Example - International city - looks very good, on paper - but you would be in for a surprise once you get here and have a look around/speak to people about living there.
It will be very difficult to get a real estate broker who will answer the phone - let alone "run around" for you. In this market and economic climate it just isn't going to happen.
The first reply you got may be a bit blunt - but it is a perfectly accurate and correct 
sum up of the real estate market in Dubai!

Best of Luck
Steve


----------



## Mr Rossi (May 16, 2009)

gwpaterson said:


> I would rather receive serious constructive comments rather than worthless useless ones if you don't mind, I have better things to do with my time than log in to read your stupid reply.


----------



## rsinner (Feb 3, 2009)

gwpaterson said:


> I would rather receive serious constructive comments rather than worthless useless ones if you don't mind, I have better things to do with my time than log in to read your stupid reply.


Dear gwpaterson - apologies that you had to waste your precious time logging in to read comments on a forum where you were asking for free advice. Next time ask your secretary to do so, if you have one.

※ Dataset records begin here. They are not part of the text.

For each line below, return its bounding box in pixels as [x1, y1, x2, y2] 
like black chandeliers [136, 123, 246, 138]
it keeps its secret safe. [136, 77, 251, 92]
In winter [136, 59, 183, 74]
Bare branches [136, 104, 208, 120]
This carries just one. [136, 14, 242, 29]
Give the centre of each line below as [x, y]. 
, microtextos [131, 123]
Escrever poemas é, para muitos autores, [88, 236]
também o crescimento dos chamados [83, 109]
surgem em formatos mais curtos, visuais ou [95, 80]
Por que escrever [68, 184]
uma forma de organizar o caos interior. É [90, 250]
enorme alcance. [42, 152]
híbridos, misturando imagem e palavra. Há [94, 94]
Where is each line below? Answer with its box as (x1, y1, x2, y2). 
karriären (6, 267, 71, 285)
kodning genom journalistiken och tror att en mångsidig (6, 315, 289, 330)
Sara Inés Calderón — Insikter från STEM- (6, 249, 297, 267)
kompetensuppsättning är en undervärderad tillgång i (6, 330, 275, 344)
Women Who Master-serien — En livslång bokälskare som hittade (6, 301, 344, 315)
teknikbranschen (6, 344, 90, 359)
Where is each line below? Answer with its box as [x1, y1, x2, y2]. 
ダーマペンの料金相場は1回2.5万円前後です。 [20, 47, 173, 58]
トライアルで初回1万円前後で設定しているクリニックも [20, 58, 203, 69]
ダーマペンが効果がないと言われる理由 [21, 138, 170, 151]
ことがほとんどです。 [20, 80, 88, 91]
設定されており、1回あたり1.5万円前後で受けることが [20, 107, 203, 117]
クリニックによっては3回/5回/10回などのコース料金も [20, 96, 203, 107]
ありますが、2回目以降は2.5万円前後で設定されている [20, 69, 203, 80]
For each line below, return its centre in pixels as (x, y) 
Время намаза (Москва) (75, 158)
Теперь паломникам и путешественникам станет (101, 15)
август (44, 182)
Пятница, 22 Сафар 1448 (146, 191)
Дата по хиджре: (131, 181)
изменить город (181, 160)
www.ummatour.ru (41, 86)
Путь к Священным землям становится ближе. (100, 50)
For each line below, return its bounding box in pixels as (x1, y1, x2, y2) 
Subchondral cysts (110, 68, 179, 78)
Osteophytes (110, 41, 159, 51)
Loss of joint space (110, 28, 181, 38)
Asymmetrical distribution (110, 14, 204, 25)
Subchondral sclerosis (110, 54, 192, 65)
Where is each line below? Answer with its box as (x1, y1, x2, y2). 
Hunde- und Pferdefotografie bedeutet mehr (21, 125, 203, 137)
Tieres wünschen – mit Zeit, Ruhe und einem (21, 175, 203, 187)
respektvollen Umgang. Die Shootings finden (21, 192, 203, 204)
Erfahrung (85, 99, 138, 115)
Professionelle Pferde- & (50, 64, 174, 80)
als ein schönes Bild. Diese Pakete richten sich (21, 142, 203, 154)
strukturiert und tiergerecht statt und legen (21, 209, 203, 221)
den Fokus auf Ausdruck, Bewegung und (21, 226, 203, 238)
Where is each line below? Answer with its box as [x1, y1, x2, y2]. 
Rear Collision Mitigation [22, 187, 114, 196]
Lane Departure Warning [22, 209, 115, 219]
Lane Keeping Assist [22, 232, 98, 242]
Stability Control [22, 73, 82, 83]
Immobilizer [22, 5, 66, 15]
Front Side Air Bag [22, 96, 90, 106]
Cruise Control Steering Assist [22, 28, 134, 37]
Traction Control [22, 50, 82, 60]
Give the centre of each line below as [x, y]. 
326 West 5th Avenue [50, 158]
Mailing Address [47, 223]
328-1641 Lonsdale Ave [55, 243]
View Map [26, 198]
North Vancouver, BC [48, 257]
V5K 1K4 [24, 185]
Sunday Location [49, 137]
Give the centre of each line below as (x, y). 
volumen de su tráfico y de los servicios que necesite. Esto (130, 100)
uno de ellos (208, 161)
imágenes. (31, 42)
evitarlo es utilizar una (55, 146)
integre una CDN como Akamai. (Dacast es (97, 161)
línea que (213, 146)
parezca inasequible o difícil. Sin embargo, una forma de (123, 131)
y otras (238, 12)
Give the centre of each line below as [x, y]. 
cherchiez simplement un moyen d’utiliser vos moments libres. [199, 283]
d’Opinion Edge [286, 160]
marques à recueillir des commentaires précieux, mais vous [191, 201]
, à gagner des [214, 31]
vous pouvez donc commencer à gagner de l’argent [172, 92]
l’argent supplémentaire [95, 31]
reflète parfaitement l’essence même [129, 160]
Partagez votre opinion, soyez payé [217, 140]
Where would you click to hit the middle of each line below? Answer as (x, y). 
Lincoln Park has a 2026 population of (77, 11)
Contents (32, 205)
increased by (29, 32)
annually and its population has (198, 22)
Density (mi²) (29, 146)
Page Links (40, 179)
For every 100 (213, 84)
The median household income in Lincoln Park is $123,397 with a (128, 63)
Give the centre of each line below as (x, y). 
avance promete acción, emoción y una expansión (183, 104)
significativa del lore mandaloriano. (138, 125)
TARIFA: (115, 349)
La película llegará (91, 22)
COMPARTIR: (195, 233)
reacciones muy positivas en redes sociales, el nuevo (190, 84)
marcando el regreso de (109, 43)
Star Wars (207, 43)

Also, I sincerely hope that you get a trusted broker who will run around and do the work for you. Dubai is full of them. :fingerscrossed: 

And once you have had a chance to get off your high horse, you will realise the depth of what I said :drum: eace:


----------



## JonGard (Aug 18, 2013)

If you're in Silicon Oasis I'd recommend Skycourt Towers, just across the way. Very good deals available, clean and well-maintained. It's 15 minutes in the car to Downtown (where Dubai Mall is).

One thing though, if you've not got time to read a flippant post on here, you're going to go nuts at the way things work in Dubai. Prepare to waste a *lot* of time.


----------



## AQ_MTL (Jan 6, 2014)

gwpaterson said:


> Tx and pretty flexible but my office will be in silicon oasis so international city, impz look fine buts gourd this affect who is a reliable estate broker, I know the areas I just don't have a contact in real estate...your thoughts on the above areas would be welcome of course and thanks


Just a heads up. You would need to have a car(own/rent) if you're considering IMPZ, only one bus that runs in that area and it goes through Sports City & Motor City and ends its route at Mall of the Emirates Metro Station. Or you could cab it to work, there's always at least 4-5 taxis outside in the morning.


----------



## IzzyBella (Mar 11, 2013)

If you're looking at places like International sh*tty and IMPZ, I assume the money you're willing to spend on rent isn't much.

I would have suggested you contact a moving company like Move One who can chase up agents for you...however, they'd probably charge you your year's rent doing the task.

Move here, then look. Not everything is as great as it seems. IMPZ isn't bad but International sh*tty is like essentially a shanty town...though a little more concrete. It's not a nice area...

I'd suggest JVC (my current area). Can get studios for less than 50k, 1 beds are probably going up....probably a nice one around 60k. Silicon Oasis is about 15 minutes away and it's actually pretty pleasant here.

It's on the up and up. In 4-5 years time, it will be one of "the" places to live. JVT will be "the" place to live in a year or two, IMHO.


----------



## Casper77 (Apr 24, 2014)

Agree with Steve


----------



## vantage (May 10, 2012)

Cluttons.

Everyone else i've had the displeasure to have even a passing involvement with turned out to be corrupt, inept, pushy, insanely dim, or all of the above.


----------